Антон Шагин – это боль моя, потому что я его считаю гениальным актером. Открыл его Миндадзе, как и многих. Во всяком случае, его масштаб актерский открыл Миндадзе. В самом внятном фильме Миндадзе «В субботу» (он мне кажется недостаточно радикальным), в фильме о Чернобыле, где его сквозная тема, тема катастрофы, доведена до невероятной полноты и какого-то физического ощущения тревоги и неблагополучия, – так вот, Шагин там сыграл гениально.
И после этого практически все, что он делал – в «Стилягах», например, или в не сильно нравящихся мне «Бесах», где он сыграл Петрушу Верховенского, – он там выглядел необычайно сильным и органичным актером. Он мне неоднократно звонил читать свои стихи. Стихи у него абсолютно неграмотные (то есть лишенные гладкости формы), но очень талантливые, тоже по такому ассоциативному потоку. Вообще он очень талантливый и разнообразный человек.

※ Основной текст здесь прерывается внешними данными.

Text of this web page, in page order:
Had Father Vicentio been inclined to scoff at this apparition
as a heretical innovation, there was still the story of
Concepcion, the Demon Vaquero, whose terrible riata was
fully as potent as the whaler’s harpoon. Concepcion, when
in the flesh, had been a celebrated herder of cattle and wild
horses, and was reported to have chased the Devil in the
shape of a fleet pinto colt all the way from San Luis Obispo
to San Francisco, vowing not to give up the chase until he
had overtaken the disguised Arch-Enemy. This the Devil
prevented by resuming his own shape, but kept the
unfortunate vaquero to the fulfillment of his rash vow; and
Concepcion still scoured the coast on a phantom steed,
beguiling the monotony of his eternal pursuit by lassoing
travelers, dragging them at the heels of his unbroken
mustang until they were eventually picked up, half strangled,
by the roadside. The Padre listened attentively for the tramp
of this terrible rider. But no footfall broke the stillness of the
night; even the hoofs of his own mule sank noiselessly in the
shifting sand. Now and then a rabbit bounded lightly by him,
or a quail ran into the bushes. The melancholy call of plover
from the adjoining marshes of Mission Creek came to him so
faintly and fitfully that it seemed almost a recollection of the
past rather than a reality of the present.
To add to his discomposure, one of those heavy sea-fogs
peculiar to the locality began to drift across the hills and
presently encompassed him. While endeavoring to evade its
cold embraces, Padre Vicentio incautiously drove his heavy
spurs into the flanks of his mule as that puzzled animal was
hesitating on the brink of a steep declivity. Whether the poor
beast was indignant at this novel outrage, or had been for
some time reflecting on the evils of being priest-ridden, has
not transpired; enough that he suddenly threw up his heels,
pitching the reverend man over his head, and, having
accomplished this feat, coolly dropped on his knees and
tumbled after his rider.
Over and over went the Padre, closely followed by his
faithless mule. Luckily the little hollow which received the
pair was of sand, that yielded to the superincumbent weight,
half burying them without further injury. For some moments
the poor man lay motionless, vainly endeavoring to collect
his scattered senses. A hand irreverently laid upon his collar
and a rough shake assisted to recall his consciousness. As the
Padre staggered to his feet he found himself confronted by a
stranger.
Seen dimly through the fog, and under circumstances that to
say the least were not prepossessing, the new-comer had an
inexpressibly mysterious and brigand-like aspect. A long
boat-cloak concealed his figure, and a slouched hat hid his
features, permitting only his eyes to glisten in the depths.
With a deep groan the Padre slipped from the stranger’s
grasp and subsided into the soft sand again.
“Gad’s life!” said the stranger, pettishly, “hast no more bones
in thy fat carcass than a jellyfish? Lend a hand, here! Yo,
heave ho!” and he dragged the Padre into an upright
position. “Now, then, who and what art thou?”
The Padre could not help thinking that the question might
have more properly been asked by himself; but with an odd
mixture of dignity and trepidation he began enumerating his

Что я точно знаю про Шагина – так это то, что его нынешний приход в патриотический лагерь – это временное явление. Его будет метать по жизни очень широко, он будет носить разные взгляды, примирять разные взгляды. И не потому, что он конъюнктурщик. А потому что у него присутствует эта счастливая способность перерастать себя, брать на себя новые функции. Он точно будет меняться, как будет меняться его амплуа и темперамент актерский. Но он далеко еще не достиг пика, не достиг середины земного странствия, как помните, у Данте? Он не сказал еще главного слова, он пока не сказал и не сделал ничего, что позволило бы мне окончательно вычеркнуть и забыть его.
Есть люди, которых я окончательно воспринимаю как покойников, действующих после смерти. Духовно они умерли. Но Шагин не из этого числа, он, наоборот, очень живой.